Please elaborate on the rhevm environment. how many hosts\vms\clusters and so on? I see two issues in the logs. One that was resolved in 3.2 that causes failure of collection due to vm with more than 16 IPs and the other is the heap size and the solution is to increase the default. Memory leak is unlikely. Yaniv
(In reply to Yaniv Dary from comment #2) > Please elaborate on the rhevm environment. how many hosts\vms\clusters and > so on? Already provided in the description, let me know if you need anything else. Quoting the actual text here : (In reply to Lee Yarwood from comment #0) > Description of problem: > > The RHEV-M host itself is a Xen hosted guest with 16GB RAM, 8 sockets 1 core > each, 1x20GB RAW disk hosted within a mirrored LV. We unfortunately do not > have SAR data to highlight the perf hit while running the service. > > The env it controls consists of ~20 DCs, ~20 clusters, ~20 SDs, ~128 hosts > and ~800 vms.
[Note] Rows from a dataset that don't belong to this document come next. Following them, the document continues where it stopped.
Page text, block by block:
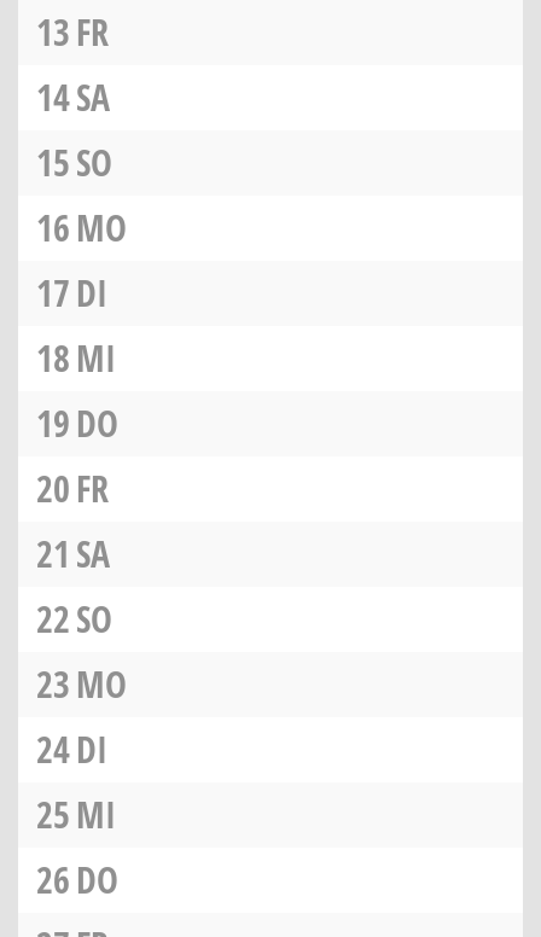
13FR
14SA
15SO
16MO
17DI
18MI
19DO
20FR
21 SA
22SO
23MO
24DI
25MI
26DO
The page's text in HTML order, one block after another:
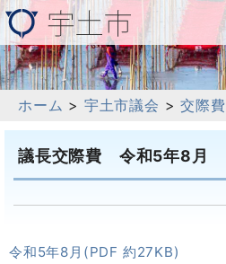
ホーム > 宇土市議会 >交際費
議長交際費 令和5年8月
令和5年8月(PDF 約27KB)
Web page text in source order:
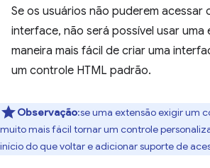
Se os usuários não puderem acessar
interface, não será possível usar uma
maneira mais fácil de criar uma
um controle HTML padrão.
Observação:se uma extensão exigir um
muito mais fácil tornar um controle
início do que voltar e adicionar suporte de
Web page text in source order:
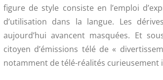
figure de style consiste en l’emploi
d’utilisation dans la langue. Les
aujourd’hui avancent masquées. Et
citoyen d’émissions télé de «
notamment de télé-réalités curieusement
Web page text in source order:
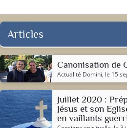
Articles
Canonisation de
Actualité Domini, le 15
Juillet 2020 :
Jésus et son
en vaillants
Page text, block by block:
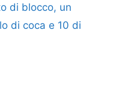
di blocco, un
di coca e 10 di
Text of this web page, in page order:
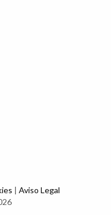
| Aviso Legal
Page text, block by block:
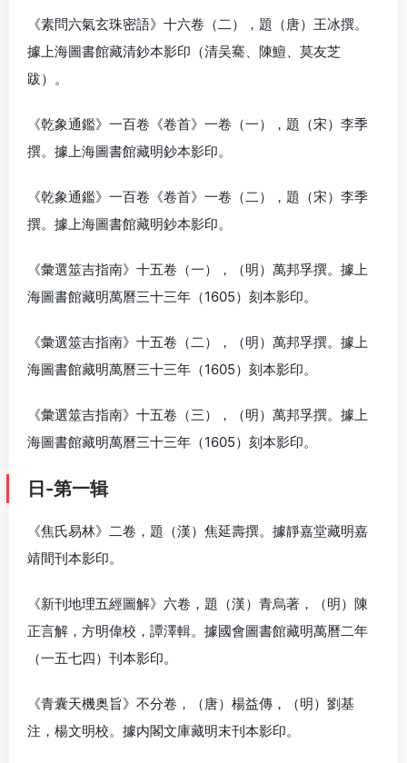
《素問六氣玄珠密語》十六卷（二），題（唐）王冰撰。
據上海圖書館藏清鈔本影印（清吴騫、陳鱣、莫友芝
跋）。
《乾象通鑑》一百卷《卷首》一卷（一），題（宋）李季
撰。據上海圖書館藏明鈔本影印。
《乾象通鑑》一百卷《卷首》一卷（二），題（宋）李季
撰。據上海圖書館藏明鈔本影印。
《彙選筮吉指南》十五卷（一），（明）萬邦孚撰。據上
海圖書館藏明萬曆三十三年（1605）刻本影印。
《彙選筮吉指南》十五卷（二），（明）萬邦孚撰。據上
海圖書館藏明萬曆三十三年（1605）刻本影印。
《彙選筮吉指南》十五卷（三），（明）萬邦孚撰。據上
海圖書館藏明萬曆三十三年（1605）刻本影印。
日-第一辑
《焦氏易林》二卷，題（漢）焦延壽撰。據靜嘉堂藏明嘉
靖間刊本影印。
《新刊地理五經圖解》六卷，題（漢）青烏著，（明）陳
正言解，方明偉校，譚澤輯。據國會圖書館藏明萬曆二年
（一五七四）刊本影印。
《青囊天機奥旨》不分卷，（唐）楊益傳，（明）劉基
注，楊文明校。據内閣文庫藏明末刊本影印。
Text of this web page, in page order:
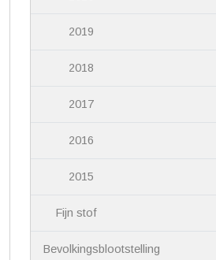
2019
2018
2017
2016
2015
Fijn stof
Bevolkingsblootstelling
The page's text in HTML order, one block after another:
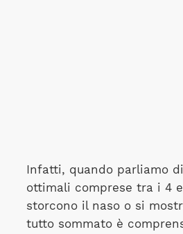
Infatti, quando parliamo
ottimali comprese tra i 4
storcono il naso o si
tutto sommato è
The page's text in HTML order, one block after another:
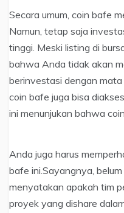
Secara umum, coin bafe
Namun, tetap saja
tinggi. Meski listing di
bahwa Anda tidak akan
berinvestasi dengan
coin bafe juga bisa
ini menunjukan bahwa
Anda juga harus
bafe ini.Sayangnya,
menyatakan apakah tim
proyek yang dishare

I use ~ as this is a rapidly growing env expected to double in > size within 6 months.
(In reply to Lee Yarwood from comment #3) > (In reply to Yaniv Dary from comment #2) > > Please elaborate on the rhevm environment. how many hosts\vms\clusters and > > so on? > > Already provided in the description, let me know if you need anything else. > > Quoting the actual text here : > > (In reply to Lee Yarwood from comment #0) > > Description of problem: > > > > The RHEV-M host itself is a Xen hosted guest with 16GB RAM, 8 sockets 1 core > > each, 1x20GB RAW disk hosted within a mirrored LV. We unfortunately do not > > have SAR data to highlight the perf hit while running the service. > > > > The env it controls consists of ~20 DCs, ~20 clusters, ~20 SDs, ~128 hosts > > and ~800 vms. I use ~ as this is a rapidly growing env expected to double in > > size within 6 months. Ok, I think the best course of action is to increase heap size and see if that resolves the issue. The large data amounts are probably the cause. Juan, do you agree? Yaniv
(In reply to Yaniv Dary from comment #2) > I see two issues in the logs. One that was resolved in 3.2 that causes > failure of collection due to vm with more than 16 IPs[..] Btw, could you confirm the BZ? The customer is running the latest 3.2.z version after all.
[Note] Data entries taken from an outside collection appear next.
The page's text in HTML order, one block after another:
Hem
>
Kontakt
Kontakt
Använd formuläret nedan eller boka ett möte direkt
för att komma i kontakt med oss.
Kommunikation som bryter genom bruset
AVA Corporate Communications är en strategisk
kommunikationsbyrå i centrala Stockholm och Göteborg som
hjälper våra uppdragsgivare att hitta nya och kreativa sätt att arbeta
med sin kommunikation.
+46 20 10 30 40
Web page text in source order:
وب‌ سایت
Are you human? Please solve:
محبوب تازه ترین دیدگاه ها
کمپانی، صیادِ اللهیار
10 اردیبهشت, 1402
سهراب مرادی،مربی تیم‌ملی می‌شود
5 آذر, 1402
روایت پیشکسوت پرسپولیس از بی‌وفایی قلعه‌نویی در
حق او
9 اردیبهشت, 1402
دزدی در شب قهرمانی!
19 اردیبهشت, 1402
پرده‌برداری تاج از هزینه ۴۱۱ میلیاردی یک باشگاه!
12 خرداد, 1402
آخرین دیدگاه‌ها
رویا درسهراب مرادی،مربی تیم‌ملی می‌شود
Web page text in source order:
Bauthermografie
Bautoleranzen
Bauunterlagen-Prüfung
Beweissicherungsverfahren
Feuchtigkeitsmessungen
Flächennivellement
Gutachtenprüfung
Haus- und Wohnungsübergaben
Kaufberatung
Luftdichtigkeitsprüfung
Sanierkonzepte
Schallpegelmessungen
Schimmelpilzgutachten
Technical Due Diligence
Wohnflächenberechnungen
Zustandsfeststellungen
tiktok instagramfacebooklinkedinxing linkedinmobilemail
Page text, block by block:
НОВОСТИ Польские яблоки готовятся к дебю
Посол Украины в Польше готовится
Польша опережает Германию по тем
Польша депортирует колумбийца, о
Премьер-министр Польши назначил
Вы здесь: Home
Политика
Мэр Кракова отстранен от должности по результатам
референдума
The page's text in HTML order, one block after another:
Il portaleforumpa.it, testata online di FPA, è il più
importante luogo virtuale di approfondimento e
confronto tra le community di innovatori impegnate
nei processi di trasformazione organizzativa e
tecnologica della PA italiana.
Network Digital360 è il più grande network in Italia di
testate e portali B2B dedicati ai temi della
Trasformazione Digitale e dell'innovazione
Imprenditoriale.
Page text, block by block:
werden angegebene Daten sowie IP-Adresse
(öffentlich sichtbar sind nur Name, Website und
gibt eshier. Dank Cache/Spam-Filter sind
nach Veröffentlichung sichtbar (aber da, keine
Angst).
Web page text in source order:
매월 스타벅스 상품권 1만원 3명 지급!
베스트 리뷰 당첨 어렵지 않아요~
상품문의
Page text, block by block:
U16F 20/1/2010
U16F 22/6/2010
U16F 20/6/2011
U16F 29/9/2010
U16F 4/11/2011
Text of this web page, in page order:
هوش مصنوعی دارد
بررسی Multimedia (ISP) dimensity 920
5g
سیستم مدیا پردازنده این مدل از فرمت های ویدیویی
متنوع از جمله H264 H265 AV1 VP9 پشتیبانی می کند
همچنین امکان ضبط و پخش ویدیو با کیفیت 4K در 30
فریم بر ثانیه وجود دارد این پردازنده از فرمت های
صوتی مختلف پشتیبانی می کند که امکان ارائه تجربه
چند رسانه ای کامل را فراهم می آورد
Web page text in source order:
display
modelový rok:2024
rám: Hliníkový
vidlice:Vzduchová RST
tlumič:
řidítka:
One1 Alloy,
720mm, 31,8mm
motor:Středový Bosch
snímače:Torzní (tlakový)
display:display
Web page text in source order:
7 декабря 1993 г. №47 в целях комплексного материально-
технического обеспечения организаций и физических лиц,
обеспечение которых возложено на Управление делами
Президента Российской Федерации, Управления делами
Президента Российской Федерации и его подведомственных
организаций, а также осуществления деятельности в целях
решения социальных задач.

(In reply to Lee Yarwood from comment #5) > (In reply to Yaniv Dary from comment #2) > > I see two issues in the logs. One that was resolved in 3.2 that causes > > failure of collection due to vm with more than 16 IPs[..] > > Btw, could you confirm the BZ? The customer is running the latest 3.2.z > version after all. Then it must be a old log message and it should work with a larger heap.
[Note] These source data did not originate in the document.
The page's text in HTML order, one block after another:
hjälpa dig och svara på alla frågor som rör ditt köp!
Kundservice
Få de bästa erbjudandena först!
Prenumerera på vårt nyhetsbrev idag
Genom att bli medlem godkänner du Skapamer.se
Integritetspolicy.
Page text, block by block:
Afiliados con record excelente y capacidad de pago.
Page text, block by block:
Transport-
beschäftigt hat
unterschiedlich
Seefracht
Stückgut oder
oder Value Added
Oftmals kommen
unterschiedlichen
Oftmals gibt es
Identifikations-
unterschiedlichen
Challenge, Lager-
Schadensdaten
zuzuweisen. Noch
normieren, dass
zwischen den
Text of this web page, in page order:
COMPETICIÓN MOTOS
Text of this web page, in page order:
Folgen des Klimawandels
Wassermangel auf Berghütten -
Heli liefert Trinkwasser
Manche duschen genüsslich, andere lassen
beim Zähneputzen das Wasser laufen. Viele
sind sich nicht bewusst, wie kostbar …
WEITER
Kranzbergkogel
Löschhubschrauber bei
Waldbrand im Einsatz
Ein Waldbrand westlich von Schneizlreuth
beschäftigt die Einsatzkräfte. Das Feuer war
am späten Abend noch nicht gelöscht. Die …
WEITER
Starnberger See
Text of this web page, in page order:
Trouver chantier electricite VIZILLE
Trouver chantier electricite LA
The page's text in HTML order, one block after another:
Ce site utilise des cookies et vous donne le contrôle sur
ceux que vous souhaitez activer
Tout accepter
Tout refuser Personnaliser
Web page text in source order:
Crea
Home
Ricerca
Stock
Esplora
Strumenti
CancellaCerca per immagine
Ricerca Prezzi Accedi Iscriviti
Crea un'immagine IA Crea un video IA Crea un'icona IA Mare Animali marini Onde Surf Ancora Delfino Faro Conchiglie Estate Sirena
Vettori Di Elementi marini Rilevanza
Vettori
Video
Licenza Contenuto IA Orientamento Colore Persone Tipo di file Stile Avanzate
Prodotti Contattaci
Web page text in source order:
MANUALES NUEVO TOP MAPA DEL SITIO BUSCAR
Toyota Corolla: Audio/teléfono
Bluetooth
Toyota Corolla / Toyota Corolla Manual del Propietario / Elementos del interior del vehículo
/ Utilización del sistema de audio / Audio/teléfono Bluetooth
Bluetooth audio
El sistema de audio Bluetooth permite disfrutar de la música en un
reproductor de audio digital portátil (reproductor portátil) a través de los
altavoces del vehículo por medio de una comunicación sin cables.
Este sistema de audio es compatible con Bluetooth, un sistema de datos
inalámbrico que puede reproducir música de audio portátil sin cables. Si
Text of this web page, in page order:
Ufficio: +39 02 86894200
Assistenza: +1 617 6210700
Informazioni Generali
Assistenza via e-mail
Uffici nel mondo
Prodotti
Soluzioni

(In reply to Yaniv Dary from comment #6) > (In reply to Lee Yarwood from comment #5) > > (In reply to Yaniv Dary from comment #2) > > > I see two issues in the logs. One that was resolved in 3.2 that causes > > > failure of collection due to vm with more than 16 IPs[..] > > > > Btw, could you confirm the BZ? The customer is running the latest 3.2.z > > version after all. > > Then it must be a old log message and it should work with a larger heap. Also because this is a vm, you need to check the storage\host stats because the cause to slowness can be the large amount of data being written to disk, while other vms are also busy.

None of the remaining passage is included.